Langkah penjemputan ini dilakukan beberapa saat setelah Camat Labuhanhaji menghubungi langsung tim gugus tugas covid-19 kabupaten. Keputusan itu terpaksa harus dilakukan camat, karena seorang oknum warganya yang baru pulang dari Kalimantan tersebut tidak disiplin menjalani isolasi mandiri dirumah selama 14 hari sesuai protokol kesehatan yang telah ditetapkan.

“Warga sudah mulai resah karena yang bersangkutan langsung berkeliaran diluar rumah sebelum 14 hari menjalani isolasi mandiri dirumahnya,” kata Camat Labuhanhaji, Gusmawi Mustafa S.E yang secara khusus menghubungi TheTapaktuanPost, Minggu (26/4/2020).

Selaku camat, ujar Gusmawi, ia mengaku telah banyak menerima komplain (sikap protes) dari banyak warga. Bahkan, yang lebih parah lagi saat puluhan warga hendak melaksanakan ibadah shalat pada Jumat (24/4/2020) malam disebuah masjid di wilayah Labuhanhaji.

“Sempat terjadi dorong-dorongan sesama warga karena tidak berani berdiri satu saf shalat dengan yang bersangkutan. Sehingga kami menilai kondisi seperti ini sudah meresahkan serta membuat mayoritas warga lainnya tak nyaman,” ungkap Gusmawi.

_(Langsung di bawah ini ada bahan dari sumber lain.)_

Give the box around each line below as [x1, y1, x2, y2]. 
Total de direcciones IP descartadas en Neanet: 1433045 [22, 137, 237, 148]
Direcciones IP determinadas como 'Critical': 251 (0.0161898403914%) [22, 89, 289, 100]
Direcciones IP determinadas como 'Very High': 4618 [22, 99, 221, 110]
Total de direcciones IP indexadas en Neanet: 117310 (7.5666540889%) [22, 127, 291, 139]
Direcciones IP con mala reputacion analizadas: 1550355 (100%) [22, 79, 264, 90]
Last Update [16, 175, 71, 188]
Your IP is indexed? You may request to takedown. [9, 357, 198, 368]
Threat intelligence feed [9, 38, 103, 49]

Yang disesalkan lagi, lanjut Gusmawi, upaya persuasif yang dilakukan perangkat desa setelah mendapat instruksi dari camat terkesan tak ditanggapi serius oleh orang bersangkutan dan keluarganya. Buktinya, saat ditanyakan baik-baik pihak keluarganya justru mengaku bahwa yang bersangkutan telah di isolasi mandiri selama 14 hari di rumah orang tuanya di Gampong Manggis Harapan.

Namun ketika di croscek ulang, ternyata kedua gampong yaitu tempat dia domisili di Gampong Apha dan Gampong Manggis Harapan rumah orang tuanya, kedua-duanya justru mengaku tidak mengetahui keberadaan yang bersangkutan, karena kepulangannya tak pernah dilaporkan kepada tim relawan gampong.

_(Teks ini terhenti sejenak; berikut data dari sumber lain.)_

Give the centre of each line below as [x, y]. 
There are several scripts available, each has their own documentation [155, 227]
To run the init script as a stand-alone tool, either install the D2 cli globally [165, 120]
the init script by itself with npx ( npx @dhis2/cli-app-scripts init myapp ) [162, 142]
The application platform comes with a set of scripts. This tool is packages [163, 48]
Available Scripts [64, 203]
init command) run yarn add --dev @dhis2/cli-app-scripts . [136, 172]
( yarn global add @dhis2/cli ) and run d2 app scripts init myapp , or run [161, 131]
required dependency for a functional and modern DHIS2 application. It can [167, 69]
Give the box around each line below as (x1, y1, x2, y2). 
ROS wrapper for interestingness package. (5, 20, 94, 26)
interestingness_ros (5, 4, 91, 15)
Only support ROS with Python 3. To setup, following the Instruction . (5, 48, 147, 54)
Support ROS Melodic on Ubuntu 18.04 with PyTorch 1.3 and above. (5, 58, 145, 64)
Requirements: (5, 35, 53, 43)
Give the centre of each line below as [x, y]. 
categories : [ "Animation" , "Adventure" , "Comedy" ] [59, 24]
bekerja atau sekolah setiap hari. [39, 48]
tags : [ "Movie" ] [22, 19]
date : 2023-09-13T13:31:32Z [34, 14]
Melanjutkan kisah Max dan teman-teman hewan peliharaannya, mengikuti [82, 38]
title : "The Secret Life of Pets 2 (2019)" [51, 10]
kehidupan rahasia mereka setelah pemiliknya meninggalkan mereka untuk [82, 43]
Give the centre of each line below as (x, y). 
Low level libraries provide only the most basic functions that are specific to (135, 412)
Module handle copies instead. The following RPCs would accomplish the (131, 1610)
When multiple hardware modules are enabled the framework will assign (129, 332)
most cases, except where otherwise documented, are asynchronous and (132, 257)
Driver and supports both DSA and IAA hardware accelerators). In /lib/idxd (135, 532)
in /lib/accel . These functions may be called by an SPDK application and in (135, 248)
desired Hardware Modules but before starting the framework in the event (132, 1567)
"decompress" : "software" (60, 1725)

“Tapi keberadaan yang bersangkutan yang berkeliaran diluar rumah terus dikomplain oleh warga. Agar jangan timbul fitnah, kami juga ikut memantau keberadaannya dan ternyata benar kami melihat langsung pada Kamis (23/4/2020) sore dia jalan-jalan mengendarai sepeda motor berboncengan dengan anak dan istrinya,” beber Gusmawi.

Untuk mendapatkan kepastian informasi, sambung Gusmawi, kemudian pihaknya menghubungi tim relawan Gampong Apha agar segera mendatangi rumah yang bersangkutan.

Dalam pertemuan yang berlangsung Sabtu (25/4/2020) sore itu, cerita Gusmawi, diperoleh pengakuan langsung dari yang bersangkutan bahwa ia telah berada dikampung selama 12 hari lalu pasca pulang dari Kalimantan.

“Jika benar seperti pengakuannya, maka pada Kamis lalu saat kami melihatnya, ia baru 9 hari tiba dari Kalimantan sudah berkeliaran. Tapi kami tak yakin itu. Bisa jadi dihari ke 3 atau 5 dia sudah berkeliaran. Sebab kami banyak menerima sikap protes dari warga,” tegas Gusmawi.

Akhirnya, ujar Gusmawi, untuk mencegah kemarahan warga serta tidak menambah dosa warga lainnya dibulan suci ramadhan karena sibuk menggunjing (cemooh) dia, pihaknya menghubungi tim gugus tugas kabupaten menjemput yang bersangkutan untuk dibawa ke tempat karantina.

Menurutnya, langkah tegas ini diambil supaya ada efek jera kepada masyarakat lainnya yang baru pulang ke kampung halaman agar mematuhi aturan protokol kesehatan menjalani isolasi mandiri selama 14 hari dirumah.

“Kami berharap kejadian ini dapat menjadi pembelajaran bagi warga lainnya. Tapi jika masih ada juga warga perantauan yang baru pulang kampung tak mematuhi aturan, kami pastikan akan menghubungi lagi tim gugus kabupaten untuk dibawa ke tempat karantina,” tegasnya.

Pemeriksaan Rapid Test

Sementara, Plt. Kadiskes yang juga Ketua Bidang Penanganan Medis Tim Gugus Tugas Covid-19 Kabupaten Aceh Selatan, Novi Rosmita S.E,M.Kes, yang dimintai konfirmasi secara terpisah membenarkan bahwa pihaknya telah menjemput satu warga di Labuhanhaji karena tidak disiplin menjalani isolasi mandiri dirumahnya, padahal baru 7 hari tiba dari Kalimantan.

“Saat ini posisi yang bersangkutan masih di sana (tempat pusat edukasi/pra-karantina Panjupian-red). Pagi ini (Minggu pagi-red), sudah dilakukan penyelidikan epidemiologi dan rapid test dengan hasilnya sejauh ini masih negatif,” pungkas Novi.